La majeure partie des collections était dans les réserves et c'est une opportunité pour le public de pouvoir admirer un certain nombre de peintures, aquarelles, dessins... représentant Marseille et son terroir, du début du XIXe au milieu du XXe siècle. Voulant illustrer le Marseille de cette époque et sa transformation, le choix des œuvres " a été guidé par la représentation d'un lieu, d'un monument, d'un personnage pour leur intérêt iconographique et historique. Quelques grands noms et des maîtres de l'école de Marseille y figurent.
LE COMITE DU VIEUX-MARSEILLE A CENT ANS !
L'association n'est pas née ex nihilo. Depuis la création, en 1891 de " Lou Cremascle", Gustave Izouard (bientôt rejoint par Valère Bernard) présente, au 17 du quai de Rive-Neuve, un véritable petit "musée des arts et traditions populaires" regroupant diverses collections. Celles-ci sont présentées, en 1906, à l'Exposition Coloniale puis, en 1908, à l'Exposition de l'Electricité. Suite à cela, des réunions sous l'égide de Marius Dubois aboutissent, en 1911, à la création du Comité du Vieux-Marseille.
" Le musée occupe donc successivement plusieurs lieux ": d'abord le Mas Santo Estello construit dans l'enceinte du futur parc Chanot (1906), puis au même endroit dans la Maison Moderne (1908). Une démolition puis la construction, sur le même terrain, du Palais de Marseille et de la Provence, permettent de mieux présenter les anciennes collections ainsi que les nombreux dons, à l'occasion de la seconde Exposition Coloniale, en 1922. Enfin, après la Deuxième Guerre Mondiale, le musée déménage vers le centre-ville et occupe la Maison Diamantée (donnée au Comité du Vieux-Marseille par Madame Rose Gautier-Gondran, présidente d'Art et Charité).

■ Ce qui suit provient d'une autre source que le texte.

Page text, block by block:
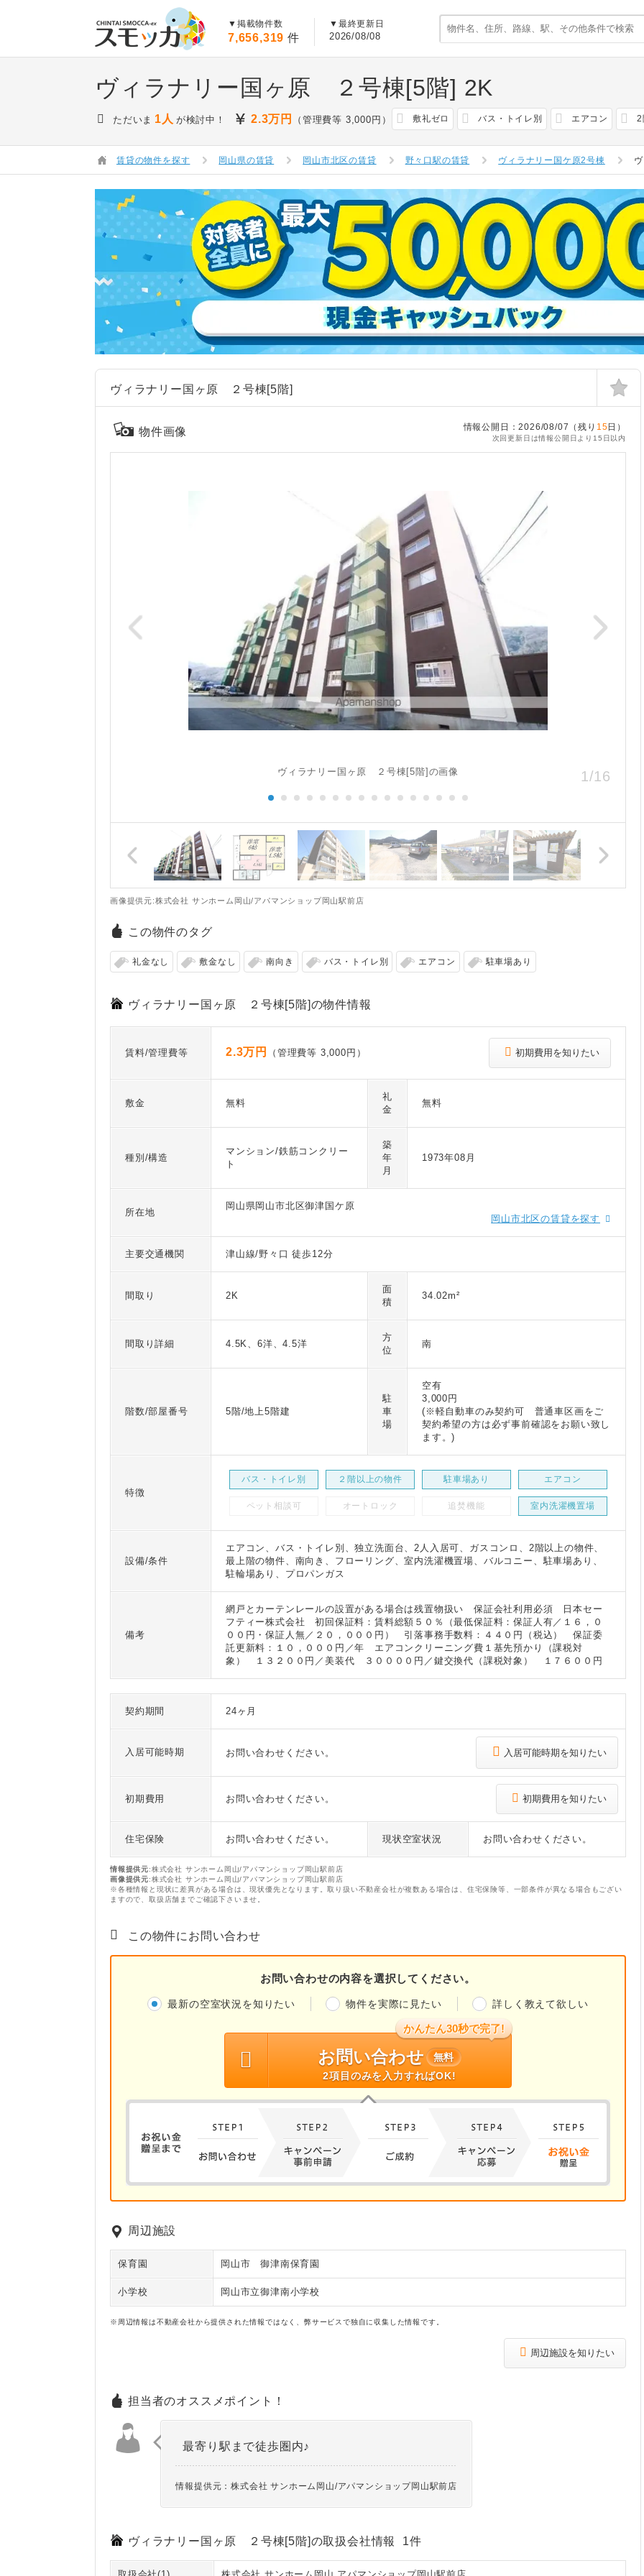
▼掲載物件数
7,656,319 件
▼最終更新日
2026/08/08
ヴィラナリー国ヶ原 ２号棟[5階] 2K
ただいま 1人 が検討中！ 2.3万円 （管理費等 3,000円） 敷礼ゼロ バス・トイレ別 エアコン 2
賃貸の物件を探す 岡山県の賃貸 岡山市北区の賃貸 野々口駅の賃貸 ヴィラナリー国ケ原2号棟
ヴィラナリー国ヶ原 ２号棟[5階]
情報公開日：2026/08/07（残り 15日）
次回更新日は情報公開日より15日以内
物件画像
1/16
ヴィラナリー国ヶ原 ２号棟[5階]の画像
画像提供元:株式会社 サンホーム岡山/アパマンショップ岡山駅前店
この物件のタグ
礼金なし 敷金なし 南向き バス・トイレ別 エアコン 駐車場あり
ヴィラナリー国ヶ原 ２号棟[5階]の物件情報
賃料/管理費等 2.3万円 （管理費等 3,000円） 初期費用を知りたい
敷金 無料
礼
金
無料
種別/構造
マンション/鉄筋コンクリー
ト
築
年
月
1973年08月
所在地
岡山県岡山市北区御津国ケ原
岡山市北区の賃貸を探す
主要交通機関 津山線/野々口 徒歩12分
間取り 2K
面
積
34.02m²
間取り詳細 4.5K、6洋、4.5洋
方
位
南
階数/部屋番号 5階/地上5階建
駐
車
場
空有
3,000円
(※軽自動車のみ契約可 普通車区画をご
契約希望の方は必ず事前確認をお願い致し
ます。)
特徴
バス・トイレ別 ２階以上の物件 駐車場あり エアコン
ペット相談可 オートロック 追焚機能 室内洗濯機置場
設備/条件
エアコン、バス・トイレ別、独立洗面台、2人入居可、ガスコンロ、2階以上の物件、
最上階の物件、南向き、フローリング、室内洗濯機置場、バルコニー、駐車場あり、
駐輪場あり、プロパンガス
備考
網戸とカーテンレールの設置がある場合は残置物扱い 保証会社利用必須 日本セー
フティー株式会社 初回保証料：賃料総額５０％（最低保証料：保証人有／１６，０
００円・保証人無／２０，０００円） 引落事務手数料：４４０円（税込） 保証委
託更新料：１０，０００円／年 エアコンクリーニング費１基先預かり（課税対
象） １３２００円／美装代 ３００００円／鍵交換代（課税対象） １７６００円
契約期間 24ヶ月
入居可能時期 お問い合わせください。 入居可能時期を知りたい
初期費用 お問い合わせください。 初期費用を知りたい
住宅保険 お問い合わせください。 現状空室状況 お問い合わせください。
情報提供元:株式会社 サンホーム岡山/アパマンショップ岡山駅前店
画像提供元:株式会社 サンホーム岡山/アパマンショップ岡山駅前店
※各種情報と現状に差異がある場合は、現状優先となります。取り扱い不動産会社が複数ある場合は、住宅保険等、一部条件が異なる場合もござい
ますので、取扱店舗までご確認下さいませ。
この物件にお問い合わせ
お問い合わせの内容を選択してください。
最新の空室状況を知りたい 物件を実際に見たい 詳しく教えて欲しい
かんたん30秒で完了!
お問い合わせ
無料
2項目のみを入力すればOK!
周辺施設
保育園 岡山市 御津南保育園
小学校 岡山市立御津南小学校
※周辺情報は不動産会社から提供された情報ではなく、弊サービスで独自に収集した情報です。
周辺施設を知りたい
担当者のオススメポイント！
最寄り駅まで徒歩圏内♪
情報提供元：株式会社 サンホーム岡山/アパマンショップ岡山駅前店
ヴィラナリー国ヶ原 ２号棟[5階]の取扱会社情報 1件

En 1962, par bail emphytéotique de trente ans, le Comité du Vieux-Marseille fait don à la Ville de Marseille de la Maison Diamantée et de toutes les collections. Après plus d'un demi-siècle de présentation des collections permanentes et de belles expositions temporaires dans ces lieux historiques, le Musée du Vieux-Marseille est déménagé. La collection va renaître dans les nouvelles salles du Musée d'Histoire pour sa réouverture en 2013. Cette exposition permet ainsi de faire le lien entre le musée du Vieux-Marseille, que les Marseillais et de nombreux visiteurs ont bien connu, et la future réalisation rendant hommage au Patrimoine et à l'Histoire de notre Ville. "Ainsi, la devise de Lou Cremascle reste valable": "fai boulhir !", c'est-à-dire, en avant !
Marseille, ville largement ouverte sur la mer est située dans un terroir, une conque, un enclos fermé au nord, à l'est et au midi par des collines marmoréennes, harmonieuses comme des Propylées. Ce site entre mer et collines a été largement représenté par les arts graphiques, la peinture et maintes fois décrit par les écrivains et les voyageurs frappés par le contraste entre le dynamisme du chaos rocheux et l'hiératisme d'une mer lisse, transparente ou ridée, frangée d'écume. "La vue de Marseille a cette aridité crayeuse, cette lumière blanche, cette dureté d'azur qui caractérisent les pays méridionaux à l'heure de midi et que M. Loubon excelle à rendre" (Théophile Gautier). "Dans le beau golfe aux eaux bleues, vertes et violettes, l'Orient et l'Occident se sont rencontrés il y a plus de deux mille ans. Cette rencontre a donné le jour à Marseille... Son berceau fermé par des collines et par des îles semblables à des marbres antiques participait à l'harmonie des rites méditerranéens" (Bouyala d'Arnaud). Si au nord, les collines de la Nerthe forment une ligne presque plane qui s'amenuise dans le lointain au Cap Couronne, au sud les collines de Marseilleveyre au relief tourmenté, plongent dans la mer, en une magnifique courbe.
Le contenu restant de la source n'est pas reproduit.